[Exercise description] Write out every entry exactly; the pictures do not belong in the copy.

[Supplied records]
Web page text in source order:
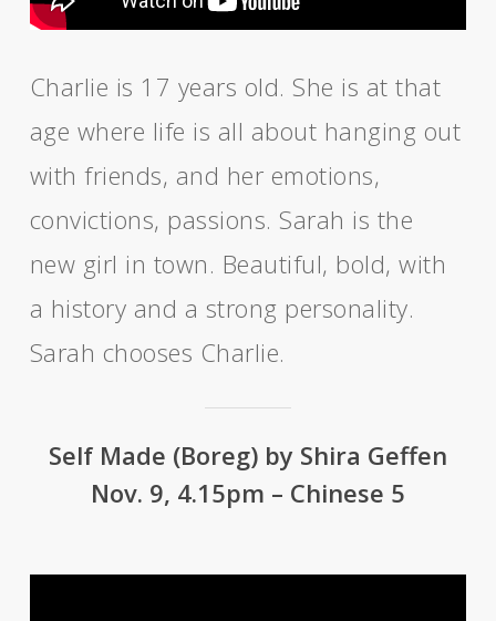
Charlie is 17 years old. She is at that
age where life is all about hanging out
with friends, and her emotions,
convictions, passions. Sarah is the
new girl in town. Beautiful, bold, with
a history and a strong personality.
Sarah chooses Charlie.
Self Made (Boreg) by Shira Geffen
Nov. 9, 4.15pm – Chinese 5
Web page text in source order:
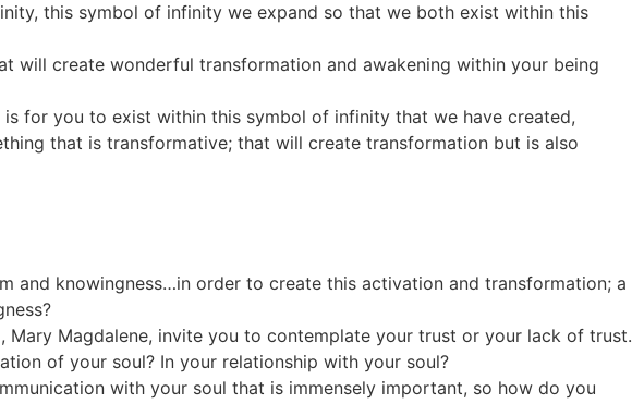
this symbol of infinity we expand so that we both exist within this
will create wonderful transformation and awakening within your being
for you to exist within this symbol of infinity that we have created,
that is transformative; that will create transformation but is also
knowingness…in order to create this activation and transformation; a
Magdalene, invite you to contemplate your trust or your lack of trust.
of your soul? In your relationship with your soul?
with your soul that is immensely important, so how do you
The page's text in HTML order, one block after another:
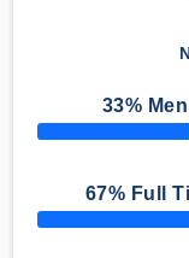
33% Men
50% Complete
67% Full
50% Complete
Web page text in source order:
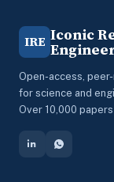
IRE Iconic
Open-access,
for science and
Over 10,000
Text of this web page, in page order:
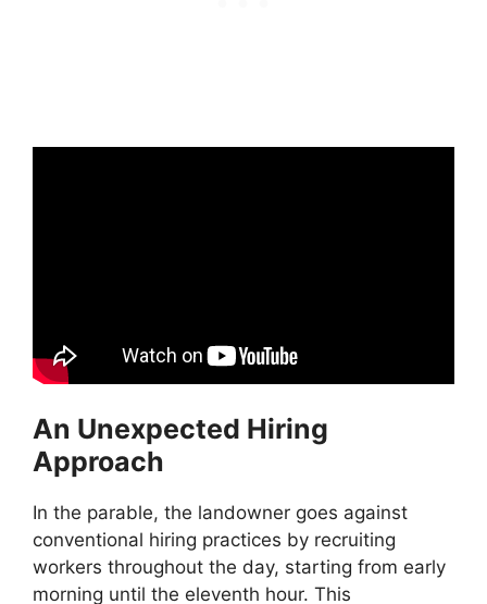
An Unexpected Hiring
Approach
In the parable, the landowner goes against
conventional hiring practices by recruiting
workers throughout the day, starting from early
morning until the eleventh hour. This
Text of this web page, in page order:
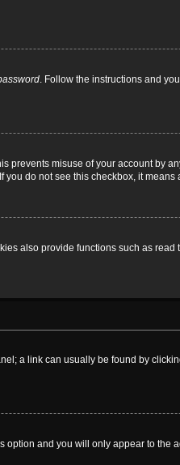
. Follow the instructions and
prevents misuse of your account by
do not see this checkbox, it
also provide functions such as
a link can usually be found by
option and you will only appear to the
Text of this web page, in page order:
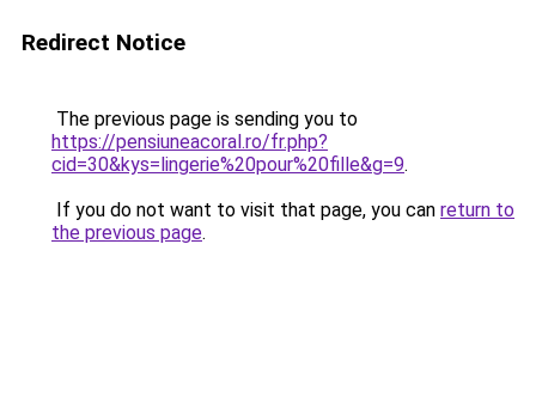
Redirect Notice
The previous page is sending you to
https://pensiuneacoral.ro/fr.php?
cid=30&kys=lingerie%20pour%20fille&g=9.
If you do not want to visit that page, you can return to
the previous page.
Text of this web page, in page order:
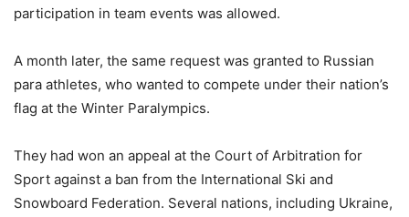
participation in team events was allowed.
A month later, the same request was granted to Russian
para athletes, who wanted to compete under their nation’s
flag at the ⁠Winter Paralympics.
They had won an appeal at the Court of Arbitration for
Sport against a ban from the International Ski and
Snowboard Federation. Several nations, including Ukraine,
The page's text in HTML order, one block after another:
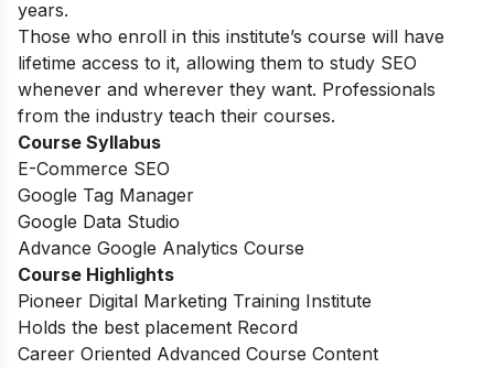
years.
Those who enroll in this institute’s course will have
lifetime access to it, allowing them to study SEO
whenever and wherever they want. Professionals
from the industry teach their courses.
Course Syllabus
E-Commerce SEO
Google Tag Manager
Google Data Studio
Advance Google Analytics Course
Course Highlights
Pioneer Digital Marketing Training Institute
Holds the best placement Record
Career Oriented Advanced Course Content
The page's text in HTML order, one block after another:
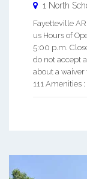
1 North
Fayetteville
us Hours of
5:00 p.m.
do not accept
about a waiver
111
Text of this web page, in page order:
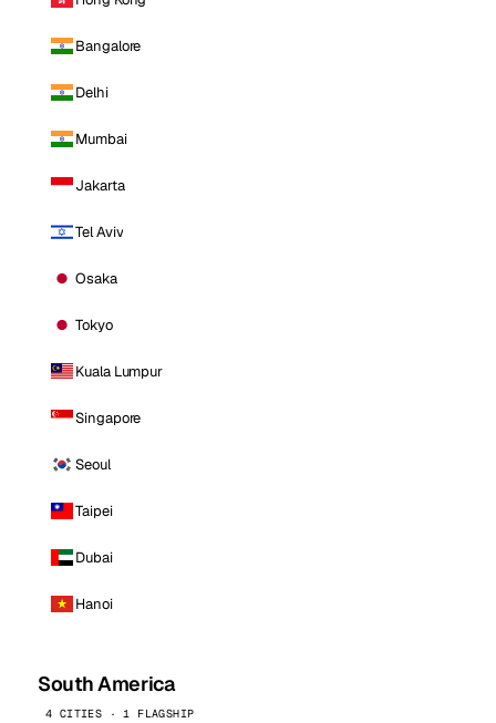
Bangalore
Delhi
Mumbai
Jakarta
Tel Aviv
Osaka
Tokyo
Kuala Lumpur
Singapore
Seoul
Taipei
Dubai
Hanoi
South America
4 CITIES · 1 FLAGSHIP
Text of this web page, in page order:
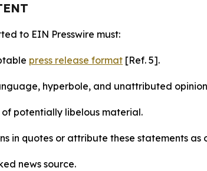
to EIN Presswire must:
press release format [Ref. 5].
hyperbole, and unattributed
potentially libelous material.
in quotes or attribute these statements
news source.
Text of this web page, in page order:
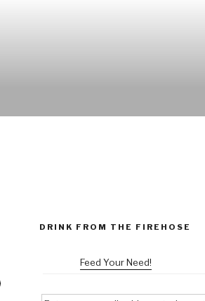
DRINK FROM THE FIREHOSE
Feed Your Need!

[Exercise response]
Web page text in source order:
Charlie is 17 years old. She is at that
age where life is all about hanging out
with friends, and her emotions,
convictions, passions. Sarah is the
new girl in town. Beautiful, bold, with
a history and a strong personality.
Sarah chooses Charlie.
Self Made (Boreg) by Shira Geffen
Nov. 9, 4.15pm – Chinese 5
Web page text in source order:
this symbol of infinity we expand so that we both exist within this
will create wonderful transformation and awakening within your being
for you to exist within this symbol of infinity that we have created,
that is transformative; that will create transformation but is also
knowingness…in order to create this activation and transformation; a
Magdalene, invite you to contemplate your trust or your lack of trust.
of your soul? In your relationship with your soul?
with your soul that is immensely important, so how do you
The page's text in HTML order, one block after another:
33% Men
50% Complete
67% Full
50% Complete
Web page text in source order:
IRE Iconic
Open-access,
for science and
Over 10,000
Text of this web page, in page order:
An Unexpected Hiring
Approach
In the parable, the landowner goes against
conventional hiring practices by recruiting
workers throughout the day, starting from early
morning until the eleventh hour. This
Text of this web page, in page order:
. Follow the instructions and
prevents misuse of your account by
do not see this checkbox, it
also provide functions such as
a link can usually be found by
option and you will only appear to the
Text of this web page, in page order:
Redirect Notice
The previous page is sending you to
https://pensiuneacoral.ro/fr.php?
cid=30&kys=lingerie%20pour%20fille&g=9.
If you do not want to visit that page, you can return to
the previous page.
Text of this web page, in page order:
participation in team events was allowed.
A month later, the same request was granted to Russian
para athletes, who wanted to compete under their nation’s
flag at the ⁠Winter Paralympics.
They had won an appeal at the Court of Arbitration for
Sport against a ban from the International Ski and
Snowboard Federation. Several nations, including Ukraine,
The page's text in HTML order, one block after another:
years.
Those who enroll in this institute’s course will have
lifetime access to it, allowing them to study SEO
whenever and wherever they want. Professionals
from the industry teach their courses.
Course Syllabus
E-Commerce SEO
Google Tag Manager
Google Data Studio
Advance Google Analytics Course
Course Highlights
Pioneer Digital Marketing Training Institute
Holds the best placement Record
Career Oriented Advanced Course Content
The page's text in HTML order, one block after another:
1 North
Fayetteville
us Hours of
5:00 p.m.
do not accept
about a waiver
111
Text of this web page, in page order:
Bangalore
Delhi
Mumbai
Jakarta
Tel Aviv
Osaka
Tokyo
Kuala Lumpur
Singapore
Seoul
Taipei
Dubai
Hanoi
South America
4 CITIES · 1 FLAGSHIP
Text of this web page, in page order:
to EIN Presswire must:
press release format [Ref. 5].
hyperbole, and unattributed
potentially libelous material.
in quotes or attribute these statements
news source.
Text of this web page, in page order:
DRINK FROM THE FIREHOSE
Feed Your Need!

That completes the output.